Wednesday, March 31, 2021

Food Truck for Lent

 Yesterday our apartment complex hosted a food truck for three hours in the afternoon. They had promoted it in emails and I had forgotten about it. But Ginger (aka J, aka Red, as I've called her in the blog in the past) spent the day down in Mesa at her folks house, as her niece is in town. She reminded me about the food truck, as she keeps better track of these things.

The truck was scheduled to start serving 5 pm. With the schedule we keep, this is actually after our normal dinner time, as we keep a schedule that skews early. At 4:55 I walked over I saw the truck was already set up, blocking off a part of the small circular access drive that loops up to the front of admin building of the complex.

I was the first one to arrive. From the mosaic of laminated menu cards on the truck, I could tell in served Mexican food, specializing in quesadilla. The truck itself looked well worn, the product of many years of service. A thin grey-haired Hispanic woman had set up a tiny table out front with a payment portal. She was wearing a mask and I put mine on out of courtesy, because there was a sign asking me to on the side of the truck.

After confirming that they were already open,  I took the opportunity to chat with her a few minutes. I asked about the history of the truck. "They've been doing this since the Seventies," she said. It was a very old-school food truck.

Being confronted by the large selection, I further chatted about the best menu items. She suggested ordering a quesadilla. It turns out pretty much everything on the menu was a variation of a quesadilla, even though they looked different on the laminated cards. I only knew that because as she said the word quesadilla she motioned along the entire row of laminated cards on the side of the truck.

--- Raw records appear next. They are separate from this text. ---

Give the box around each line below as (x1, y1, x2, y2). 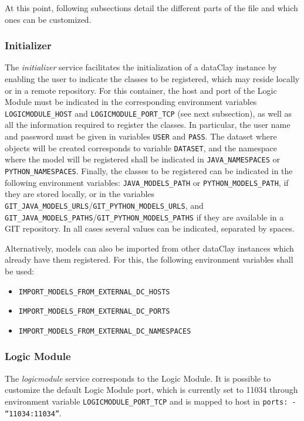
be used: (5, 265, 35, 277)
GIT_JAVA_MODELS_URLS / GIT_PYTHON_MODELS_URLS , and (5, 199, 204, 211)
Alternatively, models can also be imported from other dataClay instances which (5, 242, 294, 254)
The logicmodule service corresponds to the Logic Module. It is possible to (5, 372, 271, 384)
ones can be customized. (5, 13, 92, 25)
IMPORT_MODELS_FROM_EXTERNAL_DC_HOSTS (18, 287, 170, 296)
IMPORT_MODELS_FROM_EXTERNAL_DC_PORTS (18, 307, 170, 316)
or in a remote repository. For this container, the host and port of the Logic (5, 84, 277, 96)

I could have ordered anything---I didn't really care, as I'm never picky about what I order and am content with whatever is palatable---but I asked her for further suggestions. But I had maxed out on tapping her knowledge. She balked at offering further suggestions. So I looked over the row. I was tempted to order the steak, as it looked the best in the photograph on the laminated card, and I told her I thought it looked good. 

But then I saw the mushroom and cheese quesadilla on the end. 

"Oh, I'm getting the mushroom," I said. And then I added. "It's Holy Week, after all." It was my tiny offering to the traditional Catholic and Orthodox practice of fasting from meat in Lent, something that few non-traditional Catholics do anymore (of course I'm not Catholic either).

When I said the line about it being Holy Week, the old woman did a curious tiny double-take, as if resetting her thoughts in recognition. It was as if it were the last thing she expected me to say.

While waiting for my food, I went around beside the truck (in front of it actually) and sat on the curb at a place where a small tree providing a bit of shade. Already the hints of the hot summer were arriving.

I sat there cross-legged, feeling at peace with the world. Within a few minutes a couple other people from the complex had arrived, including a couple in a neighboring building whom I recognized but have never spoken to (I've learned these introductions usually don't well). 

The curious thing was that within twenty seconds of sitting down, a woman in car who was trying to loop around the circular drive back to where it meets the shopping center parking lot access stopped her car and spoke to me through the open window. She wanted to know how to drive around the truck. There were orange cones set up, but there was still room to drive around. I told her to carefully go around the cones and she could get where she wanted.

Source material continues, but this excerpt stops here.